WNC’s new Writing Center aims to get students on track to improved writing, as well as better brainstorming and thought development, which are important parts of essay creation.
With the intention of improving writing across the curriculum, WNC English Professor Joshua Fleming, who is overseeing the Writing Center, said the center is just what WNC students and faculty need.
“WNC students need to participate in the writing process in a more serious, comprehensive fashion within all courses that require writing,” Fleming said.
“In a perfect world, students would retain every ounce of information from their English courses regarding the writing process and move confidently into writing for other disciplines.”
That isn’t always the case, though, and that’s where the Writing Center can reinforce writing strategies and grammar that students learned earlier.
Hours of operation for the Writing Center are Monday through Thursday, 9 a.m. to 8 p.m.; Friday, 9 a.m. to 5 p.m.; and Saturday, 9 a.m. to 3 p.m. The center is located in Bristlecone Room 332.
“Much of the credit for the launch of the Writing Center lies with our supportive faculty,” Fleming said. “Professors like Susan Priest, Amy Ghilieri, Geraldine Pope, Kim Desroches and Mary Gillespie have ‘embedded’ writing tutors within the online components of their classes to stimulate participation in the Writing Center. Furthermore, the center benefits from the close support of Dr. Elizabeth Skinner, who has assumed a leadership role in supporting writing across the curriculum.”
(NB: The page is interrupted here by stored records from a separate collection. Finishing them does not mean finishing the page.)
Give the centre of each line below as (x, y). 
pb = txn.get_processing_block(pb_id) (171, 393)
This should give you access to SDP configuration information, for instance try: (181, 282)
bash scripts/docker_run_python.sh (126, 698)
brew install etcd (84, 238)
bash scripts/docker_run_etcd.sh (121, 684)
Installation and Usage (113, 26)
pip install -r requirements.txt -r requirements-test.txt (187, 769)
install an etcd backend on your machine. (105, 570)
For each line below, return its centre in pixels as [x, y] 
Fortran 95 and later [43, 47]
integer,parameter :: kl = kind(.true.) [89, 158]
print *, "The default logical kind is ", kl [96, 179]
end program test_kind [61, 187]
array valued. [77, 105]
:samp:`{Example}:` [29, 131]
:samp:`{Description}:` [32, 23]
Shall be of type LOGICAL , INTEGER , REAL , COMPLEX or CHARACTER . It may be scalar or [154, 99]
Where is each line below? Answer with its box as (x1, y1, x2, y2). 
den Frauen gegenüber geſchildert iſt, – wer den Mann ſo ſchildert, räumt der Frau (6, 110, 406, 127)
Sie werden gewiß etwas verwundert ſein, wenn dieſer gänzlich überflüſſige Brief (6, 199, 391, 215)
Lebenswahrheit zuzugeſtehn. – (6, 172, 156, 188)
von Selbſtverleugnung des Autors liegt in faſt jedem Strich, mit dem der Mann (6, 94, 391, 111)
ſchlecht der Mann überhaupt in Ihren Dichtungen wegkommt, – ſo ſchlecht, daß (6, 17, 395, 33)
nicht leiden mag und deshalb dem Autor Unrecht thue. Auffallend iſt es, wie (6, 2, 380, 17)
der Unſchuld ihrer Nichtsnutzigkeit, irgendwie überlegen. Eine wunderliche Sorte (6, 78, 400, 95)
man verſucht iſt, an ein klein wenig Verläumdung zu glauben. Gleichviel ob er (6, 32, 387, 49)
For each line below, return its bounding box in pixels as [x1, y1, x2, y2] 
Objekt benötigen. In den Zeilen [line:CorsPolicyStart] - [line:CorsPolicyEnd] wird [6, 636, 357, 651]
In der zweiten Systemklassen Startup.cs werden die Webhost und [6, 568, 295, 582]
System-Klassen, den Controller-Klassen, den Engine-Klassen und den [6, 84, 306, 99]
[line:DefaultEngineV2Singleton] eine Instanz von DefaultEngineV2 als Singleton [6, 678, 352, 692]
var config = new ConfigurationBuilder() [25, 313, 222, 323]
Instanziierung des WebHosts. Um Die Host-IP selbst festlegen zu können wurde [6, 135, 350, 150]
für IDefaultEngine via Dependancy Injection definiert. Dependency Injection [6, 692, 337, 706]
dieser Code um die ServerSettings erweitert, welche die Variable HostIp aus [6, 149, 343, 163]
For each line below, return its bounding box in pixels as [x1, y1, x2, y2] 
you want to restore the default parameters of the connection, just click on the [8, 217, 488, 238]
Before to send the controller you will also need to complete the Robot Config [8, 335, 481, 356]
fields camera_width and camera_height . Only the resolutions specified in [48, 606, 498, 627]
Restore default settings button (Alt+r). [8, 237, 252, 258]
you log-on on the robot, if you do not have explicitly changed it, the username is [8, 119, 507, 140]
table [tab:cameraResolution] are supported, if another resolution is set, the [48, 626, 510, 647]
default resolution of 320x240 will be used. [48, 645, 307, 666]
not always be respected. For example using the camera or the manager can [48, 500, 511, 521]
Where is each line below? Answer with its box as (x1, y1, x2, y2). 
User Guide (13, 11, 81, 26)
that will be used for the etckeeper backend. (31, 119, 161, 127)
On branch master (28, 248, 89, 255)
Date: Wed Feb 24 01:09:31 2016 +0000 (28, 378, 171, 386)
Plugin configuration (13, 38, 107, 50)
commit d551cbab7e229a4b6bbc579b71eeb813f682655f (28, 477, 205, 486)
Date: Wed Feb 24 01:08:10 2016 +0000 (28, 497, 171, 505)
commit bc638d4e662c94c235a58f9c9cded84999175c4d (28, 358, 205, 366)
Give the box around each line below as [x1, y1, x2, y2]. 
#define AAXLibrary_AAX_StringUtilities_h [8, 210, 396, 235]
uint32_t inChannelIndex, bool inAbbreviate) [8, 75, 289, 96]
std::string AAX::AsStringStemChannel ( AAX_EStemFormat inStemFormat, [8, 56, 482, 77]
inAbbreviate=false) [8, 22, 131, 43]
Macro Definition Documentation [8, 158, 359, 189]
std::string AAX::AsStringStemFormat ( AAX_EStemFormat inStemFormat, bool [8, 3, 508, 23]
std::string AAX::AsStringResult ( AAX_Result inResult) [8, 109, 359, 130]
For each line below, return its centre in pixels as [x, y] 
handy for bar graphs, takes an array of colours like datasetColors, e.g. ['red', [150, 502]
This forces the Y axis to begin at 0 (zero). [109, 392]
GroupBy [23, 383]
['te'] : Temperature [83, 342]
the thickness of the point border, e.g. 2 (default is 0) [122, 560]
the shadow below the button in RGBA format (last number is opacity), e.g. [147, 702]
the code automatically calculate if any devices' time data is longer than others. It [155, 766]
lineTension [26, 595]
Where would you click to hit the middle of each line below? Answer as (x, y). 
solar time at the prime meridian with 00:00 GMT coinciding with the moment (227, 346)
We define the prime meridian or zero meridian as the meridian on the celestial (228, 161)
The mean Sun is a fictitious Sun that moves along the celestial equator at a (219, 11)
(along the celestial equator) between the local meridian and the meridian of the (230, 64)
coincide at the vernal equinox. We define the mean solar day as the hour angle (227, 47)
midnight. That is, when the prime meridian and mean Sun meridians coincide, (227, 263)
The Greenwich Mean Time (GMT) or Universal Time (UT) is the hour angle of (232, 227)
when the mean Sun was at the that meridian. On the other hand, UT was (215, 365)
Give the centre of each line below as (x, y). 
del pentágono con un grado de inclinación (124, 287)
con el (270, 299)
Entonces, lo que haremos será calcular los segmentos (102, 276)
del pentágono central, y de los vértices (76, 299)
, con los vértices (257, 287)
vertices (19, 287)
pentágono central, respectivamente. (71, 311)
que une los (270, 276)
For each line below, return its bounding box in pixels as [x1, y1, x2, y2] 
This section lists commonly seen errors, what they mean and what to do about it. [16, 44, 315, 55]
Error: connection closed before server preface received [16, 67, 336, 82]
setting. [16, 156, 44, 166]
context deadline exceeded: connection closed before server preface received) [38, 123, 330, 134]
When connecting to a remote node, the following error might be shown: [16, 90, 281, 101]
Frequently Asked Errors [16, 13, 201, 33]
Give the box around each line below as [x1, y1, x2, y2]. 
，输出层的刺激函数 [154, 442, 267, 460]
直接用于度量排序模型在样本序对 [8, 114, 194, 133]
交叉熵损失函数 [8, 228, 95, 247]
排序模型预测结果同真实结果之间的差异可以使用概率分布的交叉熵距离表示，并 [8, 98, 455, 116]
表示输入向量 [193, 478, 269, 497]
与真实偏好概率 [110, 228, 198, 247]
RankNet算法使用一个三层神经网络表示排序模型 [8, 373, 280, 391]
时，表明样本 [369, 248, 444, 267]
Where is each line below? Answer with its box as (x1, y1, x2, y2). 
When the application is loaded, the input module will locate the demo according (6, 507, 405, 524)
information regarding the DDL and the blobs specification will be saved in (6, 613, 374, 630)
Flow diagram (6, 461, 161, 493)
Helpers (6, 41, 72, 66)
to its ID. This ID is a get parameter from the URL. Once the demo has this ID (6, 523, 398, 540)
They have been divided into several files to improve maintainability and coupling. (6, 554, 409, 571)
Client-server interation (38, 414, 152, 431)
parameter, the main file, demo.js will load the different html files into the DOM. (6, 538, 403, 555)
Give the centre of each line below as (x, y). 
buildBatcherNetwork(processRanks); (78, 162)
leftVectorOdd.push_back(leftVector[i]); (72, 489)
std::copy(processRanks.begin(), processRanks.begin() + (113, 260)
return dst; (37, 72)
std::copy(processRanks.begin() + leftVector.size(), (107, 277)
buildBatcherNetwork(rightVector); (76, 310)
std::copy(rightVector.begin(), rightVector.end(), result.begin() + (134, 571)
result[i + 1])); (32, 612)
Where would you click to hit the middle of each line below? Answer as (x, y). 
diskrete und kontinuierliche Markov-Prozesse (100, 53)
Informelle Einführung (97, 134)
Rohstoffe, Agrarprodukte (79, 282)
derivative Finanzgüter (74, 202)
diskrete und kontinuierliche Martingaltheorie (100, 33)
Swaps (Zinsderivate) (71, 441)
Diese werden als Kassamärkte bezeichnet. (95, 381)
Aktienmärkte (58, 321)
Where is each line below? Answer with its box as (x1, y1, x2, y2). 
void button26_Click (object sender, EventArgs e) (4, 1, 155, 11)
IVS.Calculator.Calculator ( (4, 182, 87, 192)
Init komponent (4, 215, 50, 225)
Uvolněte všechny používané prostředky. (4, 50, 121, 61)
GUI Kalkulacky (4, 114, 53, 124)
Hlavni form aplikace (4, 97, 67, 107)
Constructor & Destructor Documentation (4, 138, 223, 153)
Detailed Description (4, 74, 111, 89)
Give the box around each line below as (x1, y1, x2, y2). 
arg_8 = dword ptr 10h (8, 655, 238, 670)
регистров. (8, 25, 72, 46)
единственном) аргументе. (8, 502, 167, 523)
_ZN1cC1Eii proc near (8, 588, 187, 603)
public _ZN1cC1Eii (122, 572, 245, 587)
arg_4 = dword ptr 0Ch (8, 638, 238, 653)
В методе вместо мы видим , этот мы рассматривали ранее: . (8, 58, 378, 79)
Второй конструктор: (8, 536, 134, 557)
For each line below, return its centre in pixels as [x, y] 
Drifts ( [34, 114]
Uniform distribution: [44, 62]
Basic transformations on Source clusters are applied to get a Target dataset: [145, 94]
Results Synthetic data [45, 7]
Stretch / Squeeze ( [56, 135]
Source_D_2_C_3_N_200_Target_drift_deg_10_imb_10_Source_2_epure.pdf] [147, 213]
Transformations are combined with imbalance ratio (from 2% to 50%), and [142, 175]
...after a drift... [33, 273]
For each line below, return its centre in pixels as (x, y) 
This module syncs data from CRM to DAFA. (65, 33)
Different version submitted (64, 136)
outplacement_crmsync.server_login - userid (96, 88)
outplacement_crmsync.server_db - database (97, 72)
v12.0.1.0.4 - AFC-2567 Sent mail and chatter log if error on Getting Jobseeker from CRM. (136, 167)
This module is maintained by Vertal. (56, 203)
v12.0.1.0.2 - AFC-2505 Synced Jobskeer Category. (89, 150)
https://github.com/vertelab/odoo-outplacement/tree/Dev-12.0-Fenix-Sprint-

The college’s original Academic Skills Center will shift its focus to students’ math and science needs. Lynette Capurro, a longtime WNC math instructor and tutor, has assumed the role of providing tutoring and support for students needing tutoring in math or science.
For information, contact Fleming at Joshua.firstname.lastname@example.org.
Kick Butts Day Coming to All Three WNC Campuses
It’s not a rally for an athletic team or a boxing card.
Kick Butts Day at Western Nevada College is much more important for the well-being of people who are not only damaging themselves with tobacco use but those taking in second-hand smoke.
WNC’s Healthy Campus Committee is presenting a Kick Butts Day on March 15 on all three of its campuses to bring more awareness about the effects of tobacco use. Everyone is welcome to participate. There will be tables set up on each WNC campus with information regarding Kick Butts Day, heart health and smoking cessation.
An information scavenger hunt is planned from 11 a.m. to 2 p.m. at the Carson City and Fallon campuses. Stop by one of the Healthy Campus Committee’s tables and pick up an entry form. Find all the answers and return the form for a chance to win a raffle prize. The grand prize is a free, three-credit class.
“The Carson and Fallon campuses will have an art instillation of 1,300 pinwheels representing how many people die every day from tobacco related illnesses,” said Rebecca Bevans, a WNC Grant Project Coordinator and adjunct faculty member.
At the Douglas campus, an information booth will be open from 2:30 to 7 p.m. If visitors participate in a survey, they will receive a goodie bag filled with Quitline cards, a tobacco pen, a Kick Butts Day sticker, a brown ribbon representing cancer from tobacco, information about tobacco and a toothbrush and mirror to help prevent mouth cancer from tobacco.
This year, WNC restricted use of nicotine products, including electronic cigarettes, to designated tobacco-use areas on all its campuses. WNC aims to join more than 1,475 colleges and universities by going tobacco free by August 2017.
Truth Initiative, a not-for-profit organization dedicated to inspiring tobacco-free lives, has provided WNC with a one-year grant of $10,000 to help the college with its tobacco-free campus education campaign.
Local organizations and agencies have been instrumental in helping WNC bring the tobacco-free initiative to life, including Carson City Health and Human Services, the American Heart Association ANCHOR Partnerships Program, Churchill Community Coalition, Partnership of Community Resources of Douglas County and the University of Nevada Reno.